POST WAR AUSTRALIA - REFORMING BUREAUCRACY


Geoffrey Hawker
Who’s Master, Who’s Servant?
Reforming Bureaucracy
George Allen & Unwin, 100pp
0 86861 083 6

Australian Book Review, October 1982, pp. 11-12.

A key problem for socialist remains that of bureaucracy. The self-proclaimed socialist societies have been either clogged up by bureaucrats or traumatized through attempts to retain revolutionary enthusiasms. Inside capitalist societies, moves towards equality continued to be frustrated by public servants who are themselves beneficiaries of unequal tensions of power and comfort. On top of all these practical issues, the notion of bureaucracy challenges the incipient views of “class” that underlie socialist sentiments.

Geoffrey Hawker is one of a growing number of Australian left-wingers to take bureaucratic reform seriously. He is one of the few to suggest specific proposals within a broadly Marxian perspective.

Hawker opens with a bill “to abolish tenure of appointment in upper level position in public service”. In fact, he rightly advocates “the eventual, wholesale abolition of tenure”. Long before that happy day, he wants to politicize the policy unites government. His aim is to get social democratic thinking into the administration; he recognizes that there is a parallel need to get similar sentiments into a Labor ministry.

Tenure sustains the incompetent and the malevolent who respond to “open government” by keeping two sets of files: one “open” and the other operative. Before retirement they get their old files from Archives and lose them so that the thirty-year rule on the release of documents has destroyed more evidence than it has added to historical knowledge. These fat cats then retire on extravagant superannuation benefits. It is against such privileges and powers that Hawker directs his book.

His second reform area is freedom of information and here he notes the extraordinary secretiveness of Australian officials and their self-protective devices such as maintaining twin sets of files. “Open government” is also seen as one way of informing politicians as well as educating the ordinary citizen.

Tied to the flow to people of information are Hawker’s thoughts on the distribution of power inside the bureaucracy which he discusses in a chapter on “Industrial democracy”. Following on from these matters, Hawker inevitably encourages the appointment of more women, black and immigrants at all levels.

Hawker’s final set of ideas brings in several political and constitutional complications. For instance, the existing divisions of power between Commonwealth, State and local authorities are one more hurdle to the efficient and effective provision of services. He also wants to replace departments by policy units and operating units. In other words, the people responsible for delivering pensions need not be managed by the people deciding who should be eligible for benefits.

Hawker sees parliament as a secondary place for instituting reform of society since it “is within the public service that fundamental disagreements over political and economic power will be tested”.

For each of these areas of reform, Hawker offers a few innovations plus a wide-ranging critique of current practices. The politician is enticed from particular improvements towards a general transformation, not only of the bureaucracy but also of the society as a whole.

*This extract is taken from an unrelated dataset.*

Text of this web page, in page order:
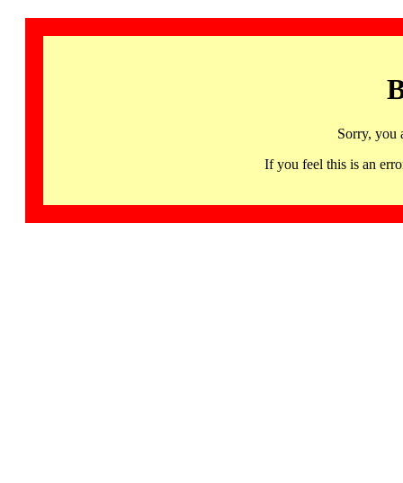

Who’s Maser, Who’s Servant? could have been usefully arranged. Although it is brief, it is still too long for most politicians to read. John Cain and his ministers in Victoria should get someone to itemise Hawker’s proposals and arguments. Even at this late stage, such a list would provide the ALP cabinet there with a guide to why its achievements turn out to be less than its modest intentions. Hawker’s second chapter, “Labor’s Vanities”, consolidates the many critiques that have been made of the ineptness of the Whitlam administration. It is to avoid repeating all those errors that this book has been written.

In conclusion, here are five specific points for further debate. First, Hawker’s discussion of tenure needs to be extended beyond the public service and into academe, the ABC and all the intelligentsia. Tenure is one of the seven modern plagues: if total uncertainty is corrosive of creativity, absolute security is every bit as debilitating.

Secondly, portable superannuation needs to be planned, not ignored as Hawker has done. Thirdly, the life-span of reforms has to be estimated: can any loosening last more than twelve months before the old guard replicate their self-defences? Fourthly, the use of public sector employment as a form of social welfare for the halt and infirm has to be faced: this issue is particularly relevant to State and local government.

Finally, the false identification of governmentalism with socialism needs to be broken. Hawker does not suffer from this muddle himself, but neither has he confronted it openly. Since his book is aimed at the ALP, wherein confusion is chronic and endemic, a recognition of the true nature of state activities [as servant of capital] is an essential prelude to reforming bureaucracy.